"Is  it possible that technology no more complicated than an Easy Bake Oven — one that pays for itself — can reverse climate change?"

Permaculturally, the first stage of any design is protracted  observation. What does a biological system have in over-abundance? What  is scarce? How will it restore balance? What are the obstacles? 

Let  us say that an impoverished village in Haiti risks being carried away  by mudslides that follow brush fires where the forest has been cut down  to supply wood for shelter and cooking. What things are scarce? In no  particular order:

cooking fuel
secure shelter
productive employment
birth control
health care

What things are over-abundant?

unemployed people
climate change

Lets see which of these things we can match up and cancel out. What we are about to describe is a carbon cascade.

The  hillside needs to be planted with vegetation. It is especially  important that the hilltops be forested. A keyline analysis will show us  where water wants to go when it rains, and how best it can be held high  in the landscape and directed both to subsurface flows and to dam  storage for uses in the dry season. Alley cropping along the contours  follows hand-cut swales (or machine cut where financial capital   substitutes for social capital).

The  berms are planted with successional understory (in this tropical  example, pineapple, cassava, ginger, allspice, coffee and medicinal  herbs), mid-level canopy (banana, papaya, moringa, cacao, mulberry, tree  legumes of mimosa, cassia, and pea subfamilies, chaya, climbing vines  such as vanilla, dioscorea, cucumber, chocho and pasaflora,  and eventual overstory (coconut, jackfruit, breadfruit, breadnut,  ramon, samwood, mahogany, cedar, bamboo, peach palm, etc). Between the  alleys are seeded perennials such as callalu, okra, sorghum, and  supergrasses like kernza (Thinopyrum intermedium), sunn hemp (Crotalaria juncea), pennisitum and pearl millet hybrids (Tembo),  brassica napus, amaranth, etc., as well as familiar food crops such as  maize, rice, yam and beans, where soils and water supply are well  suited.

As much as possible, the planting process can  be accompanied by biofertilizers having a high percentage of finely  pulverized biochar, activated indigenous microorganisms, some immediate  food for those microbes (such as composted food wastes and manures), and  minerals keyed to redress local soil deficiencies.

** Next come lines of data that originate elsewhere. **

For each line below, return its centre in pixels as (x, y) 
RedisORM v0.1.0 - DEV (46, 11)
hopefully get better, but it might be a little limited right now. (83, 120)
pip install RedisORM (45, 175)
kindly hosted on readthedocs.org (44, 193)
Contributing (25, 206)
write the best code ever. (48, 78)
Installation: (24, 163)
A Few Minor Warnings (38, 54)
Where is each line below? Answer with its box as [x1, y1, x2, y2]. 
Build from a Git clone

If these  biofertilizers are not immediately available for the first plantings,  they can always be added later, as a byproduct of the early harvests.

Water in storage on the hillsides is edge-planted with Acoris,  a plant that inoculates the water with a mosquito-larvae destroying  resin. As the Acoris matures, pools and dams progress from being  mosquito generating to mosquito decimating.

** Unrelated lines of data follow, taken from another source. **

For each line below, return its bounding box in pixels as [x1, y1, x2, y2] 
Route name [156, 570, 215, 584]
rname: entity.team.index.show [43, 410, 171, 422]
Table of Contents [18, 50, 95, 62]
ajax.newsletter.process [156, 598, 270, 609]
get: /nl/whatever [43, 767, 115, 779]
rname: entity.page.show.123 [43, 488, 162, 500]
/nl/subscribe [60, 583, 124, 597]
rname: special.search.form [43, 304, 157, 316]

In the  lowlands, water that overflows from catchments above is directed into  chinampas, constructed wetlands composed of alternating islands and  channels and rotating between aerobic (horizontal and vertical flow  reedbeds) and anaerobic (settling lagoons) seeded with aquatic and  semi-aquatic plants (taro, Chinese water spinach, lotus, azola, wild  rice) and freshwater fish (aquaculture). Acoris for mosquito control can  also be planted here, but the fish do most of that work already, so the  plant is only needed in mudflats and places fish cannot go. The  appearance of this microbiome also augurs the reappearance of frogs,  peepers, lizards, dragonflies, water birds, bats, turtles, and forest  mammals who venture to the water's edge to drink.

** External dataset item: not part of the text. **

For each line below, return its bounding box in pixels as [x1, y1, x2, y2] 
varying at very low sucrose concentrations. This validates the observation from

Within  the first season, the hillside mud problem is erased, deforestation is  reversed, and food scarcity begins to be alleviated from the  fast-yielding varieties of annuals, perennials and fish. Productive  employment can expand this system as much as available land permits,  even on relatively steep hillsides. Resentment diminishes, and with it,  superstition.

Within  the village a regenerative, biological energy system arrives to replace  the fossil fuel (diesel electric) grid-based source that previously had  supplied electricity only intermittently, occasionally dimming lights  and frying phone chargers and boom boxes.

This system  consists of a biomass furnace, running on the woody wastes from coppice  (the moringa, jackfruit and cassava plantation), coconut, rice or other  shell crops, pelletized supergrasses and other biomass after food  harvest or extraction of leaf protein, vitamins and useful fiber.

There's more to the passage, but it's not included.